Data under study
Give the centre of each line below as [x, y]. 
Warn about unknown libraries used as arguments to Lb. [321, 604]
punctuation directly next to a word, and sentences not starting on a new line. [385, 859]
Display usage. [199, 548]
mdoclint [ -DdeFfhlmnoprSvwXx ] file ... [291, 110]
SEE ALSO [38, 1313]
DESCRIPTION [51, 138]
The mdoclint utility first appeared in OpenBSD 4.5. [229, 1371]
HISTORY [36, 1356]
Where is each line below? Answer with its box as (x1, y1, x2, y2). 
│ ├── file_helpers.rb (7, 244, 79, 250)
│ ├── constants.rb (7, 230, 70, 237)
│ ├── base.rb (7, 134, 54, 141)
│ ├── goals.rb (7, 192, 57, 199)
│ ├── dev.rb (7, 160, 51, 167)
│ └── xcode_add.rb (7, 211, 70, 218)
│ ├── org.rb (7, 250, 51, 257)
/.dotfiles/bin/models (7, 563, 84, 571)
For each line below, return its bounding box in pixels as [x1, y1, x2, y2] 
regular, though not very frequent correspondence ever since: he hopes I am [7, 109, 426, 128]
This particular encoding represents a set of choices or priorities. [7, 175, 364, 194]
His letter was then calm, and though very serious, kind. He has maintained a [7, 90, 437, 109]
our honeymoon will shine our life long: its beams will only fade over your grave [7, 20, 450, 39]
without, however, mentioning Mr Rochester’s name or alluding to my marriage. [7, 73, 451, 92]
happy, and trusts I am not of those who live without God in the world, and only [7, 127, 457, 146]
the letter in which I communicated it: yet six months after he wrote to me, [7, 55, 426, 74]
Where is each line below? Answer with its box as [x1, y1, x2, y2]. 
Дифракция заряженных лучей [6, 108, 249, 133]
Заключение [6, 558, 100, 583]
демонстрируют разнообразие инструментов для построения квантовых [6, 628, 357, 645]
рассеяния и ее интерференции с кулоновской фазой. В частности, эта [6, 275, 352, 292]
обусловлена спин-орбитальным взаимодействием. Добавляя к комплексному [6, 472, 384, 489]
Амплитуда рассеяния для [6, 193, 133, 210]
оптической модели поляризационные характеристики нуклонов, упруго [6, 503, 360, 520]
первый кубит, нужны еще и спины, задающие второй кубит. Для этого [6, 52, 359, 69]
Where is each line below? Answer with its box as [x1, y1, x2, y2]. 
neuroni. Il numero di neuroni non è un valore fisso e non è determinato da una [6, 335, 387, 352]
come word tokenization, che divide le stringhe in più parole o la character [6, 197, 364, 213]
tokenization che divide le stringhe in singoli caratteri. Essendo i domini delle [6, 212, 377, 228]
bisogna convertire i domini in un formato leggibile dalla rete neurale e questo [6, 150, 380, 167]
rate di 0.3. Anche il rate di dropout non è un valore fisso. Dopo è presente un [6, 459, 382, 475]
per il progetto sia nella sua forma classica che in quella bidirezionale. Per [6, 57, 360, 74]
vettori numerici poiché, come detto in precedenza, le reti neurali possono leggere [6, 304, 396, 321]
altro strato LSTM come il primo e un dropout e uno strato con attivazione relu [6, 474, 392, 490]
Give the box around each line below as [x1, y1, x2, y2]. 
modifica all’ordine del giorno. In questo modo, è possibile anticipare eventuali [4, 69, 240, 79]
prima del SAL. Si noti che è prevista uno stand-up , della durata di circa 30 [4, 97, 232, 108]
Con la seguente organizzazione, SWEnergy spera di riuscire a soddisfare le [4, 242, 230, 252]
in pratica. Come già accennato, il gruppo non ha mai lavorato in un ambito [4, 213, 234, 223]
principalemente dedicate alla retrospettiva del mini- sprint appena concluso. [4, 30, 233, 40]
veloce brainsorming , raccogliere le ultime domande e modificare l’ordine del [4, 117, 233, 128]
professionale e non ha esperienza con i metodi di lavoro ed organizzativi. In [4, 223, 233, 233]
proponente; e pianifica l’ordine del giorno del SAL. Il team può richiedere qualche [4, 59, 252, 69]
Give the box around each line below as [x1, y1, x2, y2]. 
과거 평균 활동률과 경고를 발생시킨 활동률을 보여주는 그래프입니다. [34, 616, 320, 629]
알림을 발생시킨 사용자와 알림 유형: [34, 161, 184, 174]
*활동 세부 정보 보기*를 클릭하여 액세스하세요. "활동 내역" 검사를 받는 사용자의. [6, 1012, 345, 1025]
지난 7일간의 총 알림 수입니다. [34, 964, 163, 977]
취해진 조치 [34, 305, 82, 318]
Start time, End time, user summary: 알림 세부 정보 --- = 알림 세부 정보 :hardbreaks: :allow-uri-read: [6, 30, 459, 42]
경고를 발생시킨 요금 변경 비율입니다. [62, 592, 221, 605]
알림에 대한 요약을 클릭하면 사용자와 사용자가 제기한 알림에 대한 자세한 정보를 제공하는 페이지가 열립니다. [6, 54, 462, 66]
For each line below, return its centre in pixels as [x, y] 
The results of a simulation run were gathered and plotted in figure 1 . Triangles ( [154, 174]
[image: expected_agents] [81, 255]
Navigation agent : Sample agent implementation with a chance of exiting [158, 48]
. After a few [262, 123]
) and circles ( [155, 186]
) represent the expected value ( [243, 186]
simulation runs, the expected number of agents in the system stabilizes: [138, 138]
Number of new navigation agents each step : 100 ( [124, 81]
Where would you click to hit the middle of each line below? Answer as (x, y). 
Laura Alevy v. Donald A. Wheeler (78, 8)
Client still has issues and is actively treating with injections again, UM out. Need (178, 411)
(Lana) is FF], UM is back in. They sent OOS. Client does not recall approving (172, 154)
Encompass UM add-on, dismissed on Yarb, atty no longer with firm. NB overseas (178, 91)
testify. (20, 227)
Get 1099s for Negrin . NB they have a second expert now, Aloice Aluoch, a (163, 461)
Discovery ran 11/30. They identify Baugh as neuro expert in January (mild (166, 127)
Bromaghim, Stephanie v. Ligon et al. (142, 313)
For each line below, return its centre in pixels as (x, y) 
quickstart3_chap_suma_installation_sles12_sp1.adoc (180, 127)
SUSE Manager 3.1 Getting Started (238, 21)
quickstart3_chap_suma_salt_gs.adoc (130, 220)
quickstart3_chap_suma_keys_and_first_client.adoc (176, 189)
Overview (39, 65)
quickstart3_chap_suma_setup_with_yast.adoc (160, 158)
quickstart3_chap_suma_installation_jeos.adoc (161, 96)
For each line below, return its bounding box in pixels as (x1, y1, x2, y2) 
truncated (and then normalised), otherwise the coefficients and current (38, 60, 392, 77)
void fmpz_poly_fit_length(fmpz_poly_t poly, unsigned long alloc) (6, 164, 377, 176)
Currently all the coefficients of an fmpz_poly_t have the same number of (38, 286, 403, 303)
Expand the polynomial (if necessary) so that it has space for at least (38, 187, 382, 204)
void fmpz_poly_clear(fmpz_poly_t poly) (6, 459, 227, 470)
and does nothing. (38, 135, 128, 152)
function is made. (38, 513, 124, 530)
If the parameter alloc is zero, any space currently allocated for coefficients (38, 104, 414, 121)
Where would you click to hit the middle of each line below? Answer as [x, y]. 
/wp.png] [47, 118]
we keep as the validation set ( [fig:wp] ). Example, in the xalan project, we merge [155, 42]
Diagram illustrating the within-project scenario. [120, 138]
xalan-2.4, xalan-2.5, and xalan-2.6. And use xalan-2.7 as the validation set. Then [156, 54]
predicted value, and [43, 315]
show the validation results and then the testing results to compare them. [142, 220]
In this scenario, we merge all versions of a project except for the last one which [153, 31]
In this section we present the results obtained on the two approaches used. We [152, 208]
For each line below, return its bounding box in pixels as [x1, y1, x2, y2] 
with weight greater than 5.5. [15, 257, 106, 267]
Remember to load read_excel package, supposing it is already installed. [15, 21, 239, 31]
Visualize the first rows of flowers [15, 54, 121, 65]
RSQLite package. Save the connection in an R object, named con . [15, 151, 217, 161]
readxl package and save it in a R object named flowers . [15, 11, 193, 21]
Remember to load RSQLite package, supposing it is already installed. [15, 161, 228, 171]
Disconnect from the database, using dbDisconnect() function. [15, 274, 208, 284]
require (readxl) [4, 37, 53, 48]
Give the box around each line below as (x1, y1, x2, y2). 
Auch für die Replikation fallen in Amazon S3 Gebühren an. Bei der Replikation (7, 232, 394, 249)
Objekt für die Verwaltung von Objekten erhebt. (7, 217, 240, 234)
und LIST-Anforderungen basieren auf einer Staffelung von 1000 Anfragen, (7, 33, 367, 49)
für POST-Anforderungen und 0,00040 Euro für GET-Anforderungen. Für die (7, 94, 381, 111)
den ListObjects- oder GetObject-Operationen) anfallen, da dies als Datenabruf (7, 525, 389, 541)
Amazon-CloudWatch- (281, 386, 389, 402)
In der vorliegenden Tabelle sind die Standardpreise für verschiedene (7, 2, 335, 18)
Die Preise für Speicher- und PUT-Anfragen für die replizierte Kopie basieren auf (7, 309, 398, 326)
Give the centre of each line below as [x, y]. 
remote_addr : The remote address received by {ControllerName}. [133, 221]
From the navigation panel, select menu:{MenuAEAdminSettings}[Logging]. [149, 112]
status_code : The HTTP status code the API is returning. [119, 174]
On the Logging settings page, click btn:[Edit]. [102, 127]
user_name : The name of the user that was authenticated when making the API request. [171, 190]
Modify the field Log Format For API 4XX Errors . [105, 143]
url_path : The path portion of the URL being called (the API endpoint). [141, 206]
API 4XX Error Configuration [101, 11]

Task to complete
In the entries above, restate word for word the lines between the one holding "principalemente dedicate alla" and the one holding "veloce brainsorming , raccogliere", inclusive, and nothing besides.

Answer to this task
principalemente dedicate alla retrospettiva del mini- sprint appena concluso. [4, 30, 233, 40]
veloce brainsorming , raccogliere le ultime domande e modificare l’ordine del [4, 117, 233, 128]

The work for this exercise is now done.